Diouf Barthelemy, Devaraju Prakash, Janke Laura J, Fan Yiping, Frase Sharon, Eddins Donnie, Peters Jennifer L, Kim Jieun, Pei Deqing, Cheng Cheng, Zakharenko Stanislav S, Evans William E
Hematological Malignancies Program and Department of Pharmaceutical Sciences, St. Jude Children's Research Hospital, Memphis, 38105, USA.
Department of Developmental Neurobiology, St. Jude Children's Research Hospital, Memphis, 38105, USA.
Sci Rep. 2016 Aug 1;6:30757. doi: 10.1038/srep30757.

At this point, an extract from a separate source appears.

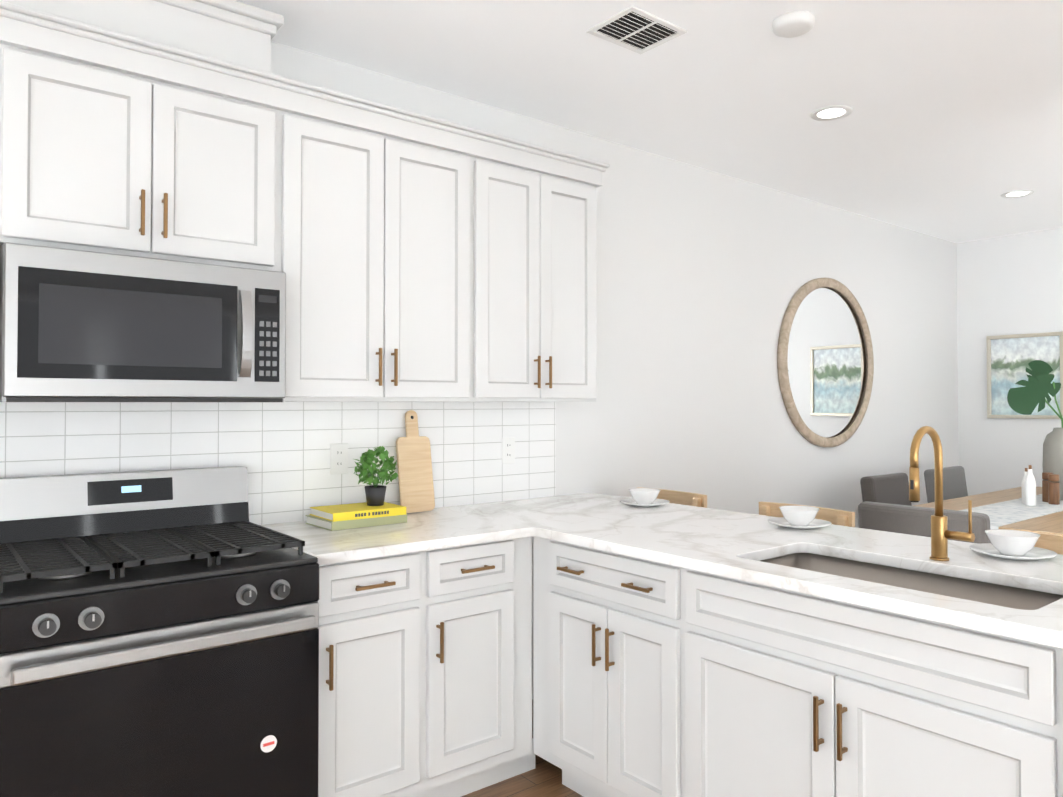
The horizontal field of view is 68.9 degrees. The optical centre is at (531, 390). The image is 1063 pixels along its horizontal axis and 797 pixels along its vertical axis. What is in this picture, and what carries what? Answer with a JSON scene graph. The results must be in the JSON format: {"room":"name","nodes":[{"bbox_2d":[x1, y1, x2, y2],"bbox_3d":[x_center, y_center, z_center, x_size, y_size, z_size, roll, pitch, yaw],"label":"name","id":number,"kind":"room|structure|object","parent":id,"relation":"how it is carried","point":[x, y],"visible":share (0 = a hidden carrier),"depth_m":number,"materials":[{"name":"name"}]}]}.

A feature in patients with constitutional DNA-mismatch repair deficiency is agenesis of the corpus callosum, the cause of which has not been established. Here we report a previously unrecognized consequence of deficiency in MSH2, a protein known primarily for its function in correcting nucleotide mismatches or insertions and deletions in duplex DNA caused by errors in DNA replication or recombination. We documented that Msh2 deficiency causes dysmyelination of the axonal projections in the corpus callosum. Evoked action potentials in the myelinated corpus callosum projections of Msh2-null mice were smaller than wild-type mice, whereas unmyelinated axons showed no difference. Msh2-null mice were also impaired in locomotive activity and had an abnormal response to heat. These findings reveal a novel pathogenic consequence of MSH2 deficiency, providing a new mechanistic hint to previously recognized neurological disorders in patients with inherited DNA-mismatch repair deficiency.
患有先天性DNA错配修复缺陷的患者的一个特征是胼胝体发育不全,其病因尚未明确。在此,我们报告了MSH2缺陷的一个此前未被认识到的后果,MSH2是一种主要因其在纠正由DNA复制或重组错误导致的双链DNA中的核苷酸错配、插入和缺失方面的功能而为人所知的蛋白质。我们记录到,Msh2缺陷会导致胼胝体轴突投射的髓鞘形成异常。Msh2基因敲除小鼠有髓鞘的胼胝体投射中的诱发动作电位比野生型小鼠小,而无髓鞘轴突则无差异。Msh2基因敲除小鼠的运动活动也受损,对热的反应异常。这些发现揭示了MSH2缺陷的一种新的致病后果,为先前认识到的遗传性DNA错配修复缺陷患者的神经疾病提供了新的机制线索。